2. Can I purchase a microcontroller and choose the language i want as long as i have the compiler to put it on the microcontroller. for example if i purchased this guy http://www.fujitsu.com/downloads/MICRO/fma/mcu/n712635.pdf ... and all i wanted it to do was simple program can i do that?
You can probably tell by the question that I am new to this so help is appreciated.
Thanks
this post is to help me try to understand the different programming languages. I am using the basic stamp (2) currently so I am learning Basic . I am also interested in using PIC microcontrollers so I am reading up on picbasic (lucky not that different).
I started looking for a good microcontroller module (basically what i want is a good board i can plug my microcontroller in and be able to connect and program easy because previous attempts at soldering a serial connection ending .... not well ). I wanted to get the arduino uno but then i saw it works off of some form of C++. Maybe one day i can get into C but i am not there yet.
So my question is
1. can i plug a basic stamp or pic microcontrollers into a arduino uno and start programming it in basic/picbasic. I have the software to send but i am thinking the arduino has a compiler that would not be compatible.

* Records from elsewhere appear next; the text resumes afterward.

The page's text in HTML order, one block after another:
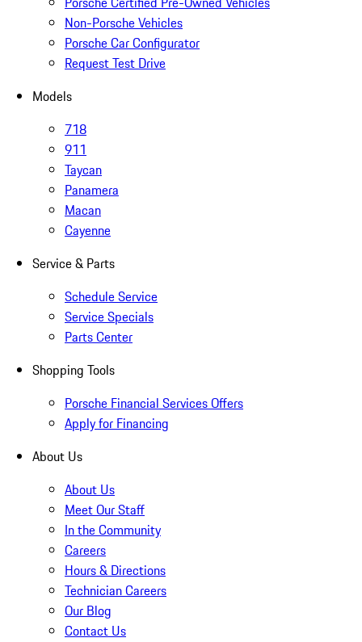
Non-Porsche Vehicles
Porsche Car Configurator
Request Test Drive
Models
718
911
Taycan
Panamera
Macan
Cayenne
Service & Parts
Schedule Service
Service Specials
Parts Center
Shopping Tools
Porsche Financial Services Offers
Apply for Financing
About Us
About Us
Meet Our Staff
In the Community
Careers
Hours & Directions
Technician Careers
Our Blog
Contact Us
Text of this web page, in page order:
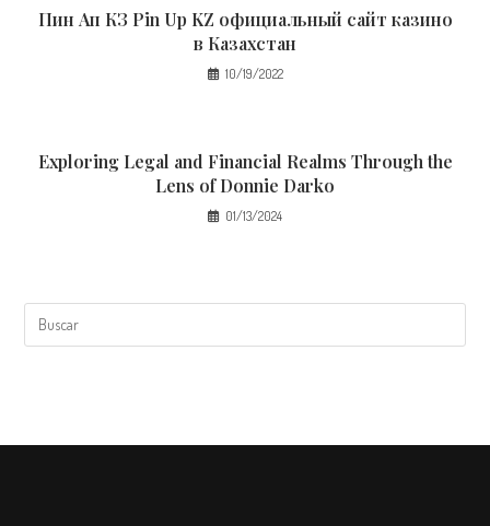
Пин Ап КЗ Pin Up KZ официальный сайт казино
в Казахстан
10/19/2022
Exploring Legal and Financial Realms Through the
Lens of Donnie Darko
01/13/2024

2. Can I purchase a microcontroller and choose the language i want as long as i have the compiler to put it on the microcontroller. for example if i purchased this guy http://www.fujitsu.com/downloads/MICRO/fma/mcu/n712635.pdf ... and all i wanted it to do was simple program can i do that?
You can probably tell by the question that I am new to this so help is appreciated.
Thanks
Comments
Microcontrollers all come with their resident machine code that the manufacturers support with a set of Assembler Mnemonics for assembly language programing.

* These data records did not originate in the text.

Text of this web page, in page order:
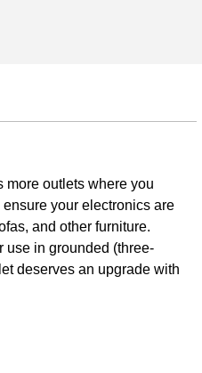
more outlets where you
your electronics are
and other furniture.
use in grounded (three-
deserves an upgrade with
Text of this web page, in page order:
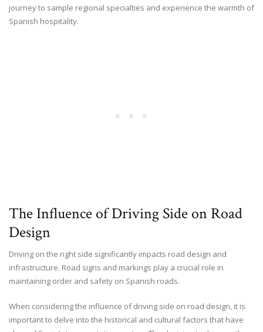
journey to sample regional specialties and experience the warmth of
Spanish hospitality.
The Influence of Driving Side on Road
Design
Driving on the right side significantly impacts road design and
infrastructure. Road signs and markings play a crucial role in
maintaining order and safety on Spanish roads.
When considering the influence of driving side on road design, it is
important to delve into the historical and cultural factors that have

Plugging a non-Arduino CPU into an Arduino UNO board will likely be a disaster. Different chips do different things with different pins. Just try to compare where the crystal is located and the power connections -- often not the same.
Cross-compiling is when you use a different computer to write code and then load it to the target device. The market place for cross-compilers was historically full of extremely expensive software ... before Parallax came along with the BasicStamp and offer a free compiler.
The Propeller has a free compiler in SPIN and PASM. Others have created free compilers for C and a few other languages. And the Propeller even has interpreted languages, such as Forth (also for Free).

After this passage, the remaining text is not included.